Wathi, think tank citoyen de l’Afrique de l’Ouest, est une plateforme de réflexion collective sur les enjeux du présent et du futur de cette région. Même si la zone de concentration de Wathi est l’Afrique de l’Ouest et si nous ne manquons pas de souligner la grande diversité du continent, Wathi s’intéresse aussi à toutes les autres régions africaines, d’autant plus que les grands défis sont similaires. Wathi est né de la conviction que toutes les sociétés ont besoin d’une masse critique croissante d’hommes et de femmes qui, au-delà de leurs propres domaines de compétence et d’activité, s’intéressent aux questions d’intérêt général.
Comment les frontières géographiques, souvent héritées de la période coloniale, influencent-elles les dynamiques de migration et de conflit régionales en Afrique ?

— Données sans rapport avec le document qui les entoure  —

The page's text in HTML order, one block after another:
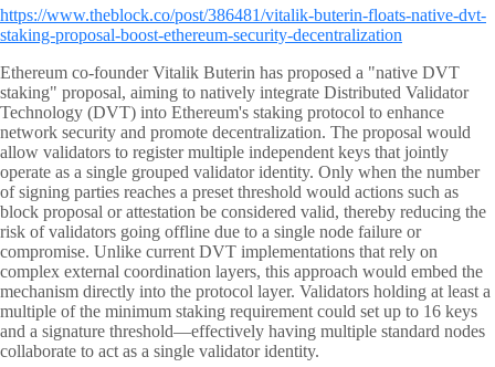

Les frontières, en Afrique comme ailleurs, font naître les migrations d’un pays à l’autre, précisément parce qu’elles définissent le territoire sur lequel l’autorité d’un État est reconnue et au sein duquel les populations peuvent a priori se mouvoir librement. C’est le franchissement d’une frontière qui va faire la différence entre les migrations internes, des personnes qui se déplacent pour une multitude de raisons au sein de leur territoire national, et les migrations externes, même s’il s’agit juste d’aller s’installer plus ou moins durablement dans un pays voisin immédiat.
Depuis les indépendances proclamées dans les pays africains, les migrations font partie de la vie de ces nations en construction délicate – après un siècle ou plus de chamboulement de leurs structures politiques précoloniales. Il faut observer que, sous la colonisation française par exemple dans l’espace ouest-africain, des migrations ont été parfois encouragées et organisées d’un territoire à l’autre pour des raisons économiques, notamment pour affecter de la main‑d’œuvre à des zones d’exploitation agricole intense.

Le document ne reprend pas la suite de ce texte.